Testing, product selection & coating Sealing vs. coating
What is the difference between a sealing and a coating? With sealing, a covering application seals the pores of the floor completely. The layer thicknesses are between 0.1 and 0.3 mm after multiple roller or brush coats. Sealing significantly reduces the wear and the dust formation and improves the cleanability of the surface in the event of soiling. Depending on the composition of the sealing, these floors have a good resistance to chemicals – but a relatively thin wear layer. This measure therefore only provides limited suitability for mechanical stress in commercial areas.
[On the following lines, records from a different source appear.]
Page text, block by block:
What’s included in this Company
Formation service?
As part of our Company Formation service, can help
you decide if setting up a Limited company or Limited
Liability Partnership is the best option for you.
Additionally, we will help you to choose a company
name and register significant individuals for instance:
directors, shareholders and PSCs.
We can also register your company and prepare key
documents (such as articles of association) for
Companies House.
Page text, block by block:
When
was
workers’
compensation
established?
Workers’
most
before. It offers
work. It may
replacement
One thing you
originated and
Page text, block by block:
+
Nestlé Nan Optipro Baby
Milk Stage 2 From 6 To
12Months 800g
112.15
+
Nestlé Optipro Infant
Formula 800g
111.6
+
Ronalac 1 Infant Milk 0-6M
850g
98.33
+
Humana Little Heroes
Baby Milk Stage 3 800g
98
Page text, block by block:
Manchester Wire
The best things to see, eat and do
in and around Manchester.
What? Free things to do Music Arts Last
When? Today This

Synthetic resin dispersions and reactive resins in solvent-based or solvent-free quality are used for sealing. A colored floor design is also possible by means of pigmentation or interspersed decochips.
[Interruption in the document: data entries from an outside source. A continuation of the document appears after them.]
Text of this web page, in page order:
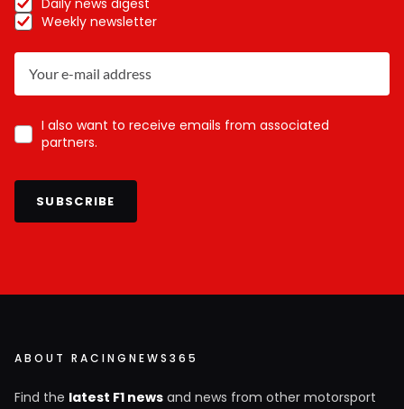
Weekly newsletter
I also want to receive emails from associated
partners.
SUBSCRIBE
ABOUT RACINGNEWS365
Find the latest F1 news and news from other motorsport

High level of protection via coating
Coatings with thicknesses between 0.3 and 5 mm can withstand mechanical and chemical stresses in wet and dry areas. We differentiate between two application methods here: thin coatings applied with a roller and self-leveling thick coatings applied with a trowel or squeegee. The material properties and application method enable the coating to self-level. The result: an extremely uniform surface with a high protective effect – specifically coordinated to suit the specific requirements on-site.
Testing and preparation
The different substrates
Every floor is made up of a base course layer and a wear layer. They must be bonded to each other so that the floor retains lasting functionality. It is also important that both layers are optimally suited to the future mechanical and chemical stresses in their application site. The key to a successful floor renovation is therefore to identify and assess the substrate correctly.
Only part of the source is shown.